🤖 AI Summary
Existing video-based human mesh recovery (HMR) methods suffer from motion jitter, structural distortion, and temporal inconsistency. To address these issues, this paper proposes the first generative HMR framework that explicitly incorporates human motion priors into both the forward and reverse processes of a diffusion model, enabling joint optimization of geometric accuracy and motion smoothness. Our approach integrates optical-flow-guided motion modeling, temporal self-attention mechanisms, and SMPL parameter decoding to significantly enhance reconstruction quality in dynamic scenes. Evaluated on Human3.6M and 3DPW benchmarks, our method achieves state-of-the-art performance: it reduces MPJPE by 12.3%, improves keypoint trajectory smoothness by 27%, and supports end-to-end real-time video reconstruction.
📝 Abstract
Human mesh recovery (HMR) provides rich human body information for various real-world applications. While image-based HMR methods have achieved impressive results, they often struggle to recover humans in dynamic scenarios, leading to temporal inconsistencies and non-smooth 3D motion predictions due to the absence of human motion. In contrast, video-based approaches leverage temporal information to mitigate this issue.
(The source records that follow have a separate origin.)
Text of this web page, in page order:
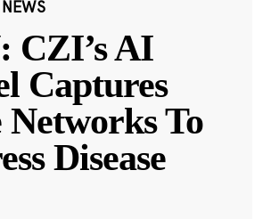
CZI’s AI
Captures
Networks To
Disease
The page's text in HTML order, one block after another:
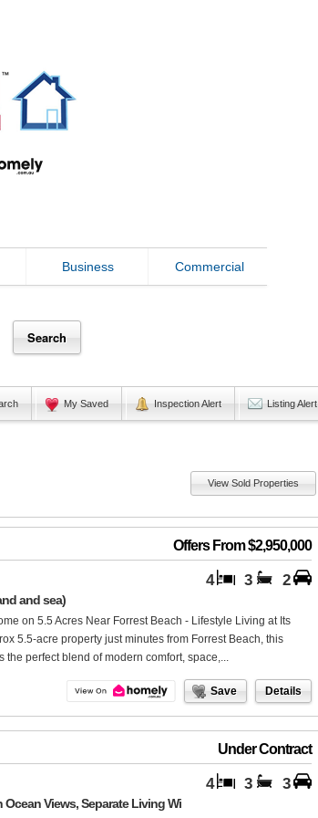
Business Commercial
My Saved Inspection Alert Listing Alert
View Sold Properties
Offers From $2,950,000
4 3 2
and sea)
on 5.5 Acres Near Forrest Beach - Lifestyle Living at Its
5.5-acre property just minutes from Forrest Beach, this
the perfect blend of modern comfort, space,...
Save Details
Under Contract
4 3 3
Views, Separate Living Wi

In this paper, we present DiffMesh, an innovative motion-aware Diffusion-like framework for video-based HMR. DiffMesh establishes a bridge between diffusion models and human motion, efficiently generating accurate and smooth output mesh sequences by incorporating human motion within the forward process and reverse process in the diffusion model. Extensive experiments are conducted on the widely used datasets (Human3.6M cite{h36m_pami} and 3DPW cite{pw3d2018}), which demonstrate the effectiveness and efficiency of our DiffMesh. Visual comparisons in real-world scenarios further highlight DiffMesh's suitability for practical applications.